* [How to complete this task] Pictures excluded, copy every record that follows exactly as it appears.

* [Entries supplied]
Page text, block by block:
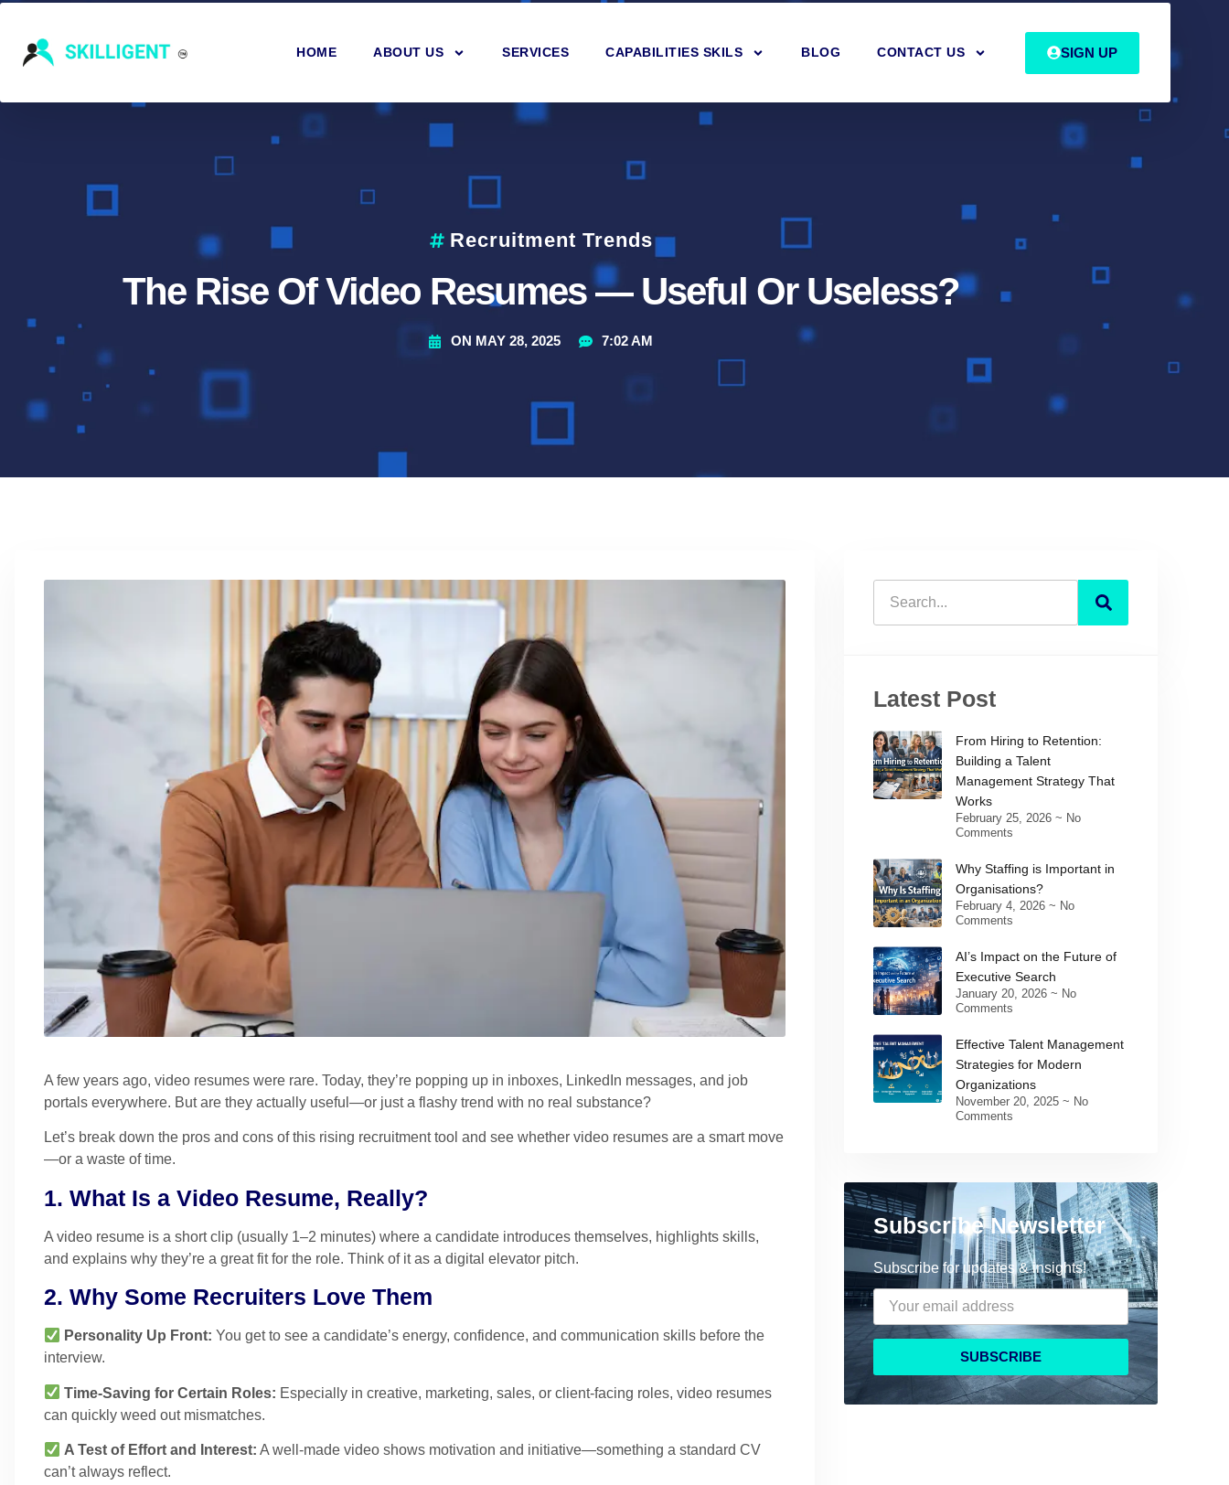
HOME ABOUT US SERVICES CAPABILITIES SKILS BLOG CONTACT US SIGN UP
Recruitment Trends
The Rise Of Video Resumes — Useful Or Useless?
ON MAY 28, 2025 7:02 AM
A few years ago, video resumes were rare. Today, they’re popping up in inboxes, LinkedIn messages, and job
portals everywhere. But are they actually useful—or just a flashy trend with no real substance?
Let’s break down the pros and cons of this rising recruitment tool and see whether video resumes are a smart move
—or a waste of time.
1. What Is a Video Resume, Really?
A video resume is a short clip (usually 1–2 minutes) where a candidate introduces themselves, highlights skills,
and explains why they’re a great fit for the role. Think of it as a digital elevator pitch.
2. Why Some Recruiters Love Them
Personality Up Front: You get to see a candidate’s energy, confidence, and communication skills before the
interview.
Time-Saving for Certain Roles: Especially in creative, marketing, sales, or client-facing roles, video resumes
can quickly weed out mismatches.
A Test of Effort and Interest: A well-made video shows motivation and initiative—something a standard CV
can’t always reflect.
Latest Post
From Hiring to Retention:
Building a Talent
Management Strategy That
Works
February 25, 2026
No
Comments
Why Staffing is Important in
Organisations?
February 4, 2026
No
Comments
AI’s Impact on the Future of
Executive Search
January 20, 2026
No
Comments
Effective Talent Management
Strategies for Modern
Organizations
November 20, 2025
No
Comments
Subscribe Newsletter
Subscribe for updates & insights!
SUBSCRIBE
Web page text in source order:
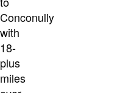
Conconully
with
18-
plus
miles
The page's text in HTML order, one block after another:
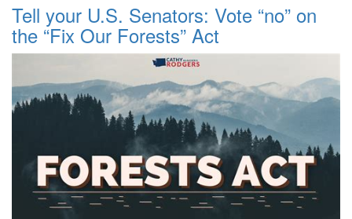
Tell your U.S. Senators: Vote “no” on
the “Fix Our Forests” Act
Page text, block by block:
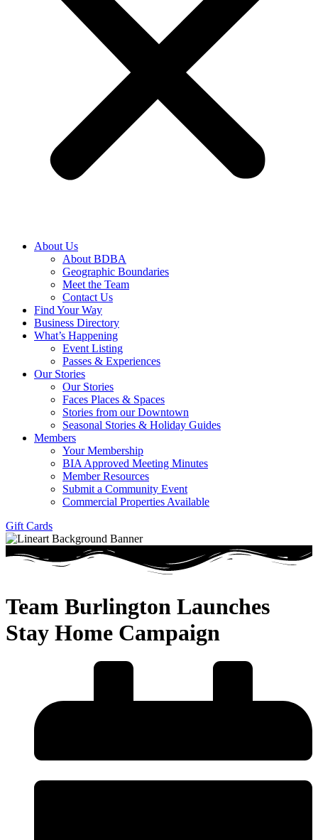
About Us
About BDBA
Geographic Boundaries
Meet the Team
Contact Us
Find Your Way
Business Directory
What’s Happening
Event Listing
Passes & Experiences
Our Stories
Our Stories
Faces Places & Spaces
Stories from our Downtown
Seasonal Stories & Holiday Guides
Members
Your Membership
BIA Approved Meeting Minutes
Member Resources
Submit a Community Event
Commercial Properties Available
Gift Cards
Team Burlington Launches
Stay Home Campaign
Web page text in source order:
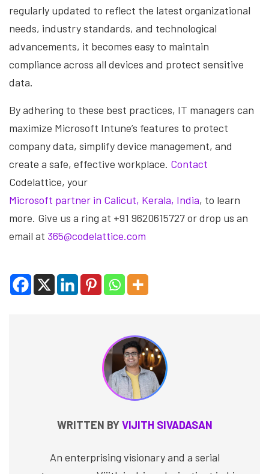
regularly updated to reflect the latest organizational
needs, industry standards, and technological
advancements, it becomes easy to maintain
compliance across all devices and protect sensitive
data.
By adhering to these best practices, IT managers can
maximize Microsoft Intune’s features to protect
company data, simplify device management, and
create a safe, effective workplace. Contact
Codelattice, your
Microsoft partner in Calicut, Kerala, India, to learn
more. Give us a ring at +91 9620615727 or drop us an
email at 365@codelattice.com
WRITTEN BYVIJITH SIVADASAN
An enterprising visionary and a serial

* [Answer]
Page text, block by block:
HOME ABOUT US SERVICES CAPABILITIES SKILS BLOG CONTACT US SIGN UP
Recruitment Trends
The Rise Of Video Resumes — Useful Or Useless?
ON MAY 28, 2025 7:02 AM
A few years ago, video resumes were rare. Today, they’re popping up in inboxes, LinkedIn messages, and job
portals everywhere. But are they actually useful—or just a flashy trend with no real substance?
Let’s break down the pros and cons of this rising recruitment tool and see whether video resumes are a smart move
—or a waste of time.
1. What Is a Video Resume, Really?
A video resume is a short clip (usually 1–2 minutes) where a candidate introduces themselves, highlights skills,
and explains why they’re a great fit for the role. Think of it as a digital elevator pitch.
2. Why Some Recruiters Love Them
Personality Up Front: You get to see a candidate’s energy, confidence, and communication skills before the
interview.
Time-Saving for Certain Roles: Especially in creative, marketing, sales, or client-facing roles, video resumes
can quickly weed out mismatches.
A Test of Effort and Interest: A well-made video shows motivation and initiative—something a standard CV
can’t always reflect.
Latest Post
From Hiring to Retention:
Building a Talent
Management Strategy That
Works
February 25, 2026
No
Comments
Why Staffing is Important in
Organisations?
February 4, 2026
No
Comments
AI’s Impact on the Future of
Executive Search
January 20, 2026
No
Comments
Effective Talent Management
Strategies for Modern
Organizations
November 20, 2025
No
Comments
Subscribe Newsletter
Subscribe for updates & insights!
SUBSCRIBE
Web page text in source order:
Conconully
with
18-
plus
miles
The page's text in HTML order, one block after another:
Tell your U.S. Senators: Vote “no” on
the “Fix Our Forests” Act
Page text, block by block:
About Us
About BDBA
Geographic Boundaries
Meet the Team
Contact Us
Find Your Way
Business Directory
What’s Happening
Event Listing
Passes & Experiences
Our Stories
Our Stories
Faces Places & Spaces
Stories from our Downtown
Seasonal Stories & Holiday Guides
Members
Your Membership
BIA Approved Meeting Minutes
Member Resources
Submit a Community Event
Commercial Properties Available
Gift Cards
Team Burlington Launches
Stay Home Campaign
Web page text in source order:
regularly updated to reflect the latest organizational
needs, industry standards, and technological
advancements, it becomes easy to maintain
compliance across all devices and protect sensitive
data.
By adhering to these best practices, IT managers can
maximize Microsoft Intune’s features to protect
company data, simplify device management, and
create a safe, effective workplace. Contact
Codelattice, your
Microsoft partner in Calicut, Kerala, India, to learn
more. Give us a ring at +91 9620615727 or drop us an
email at 365@codelattice.com
WRITTEN BYVIJITH SIVADASAN
An enterprising visionary and a serial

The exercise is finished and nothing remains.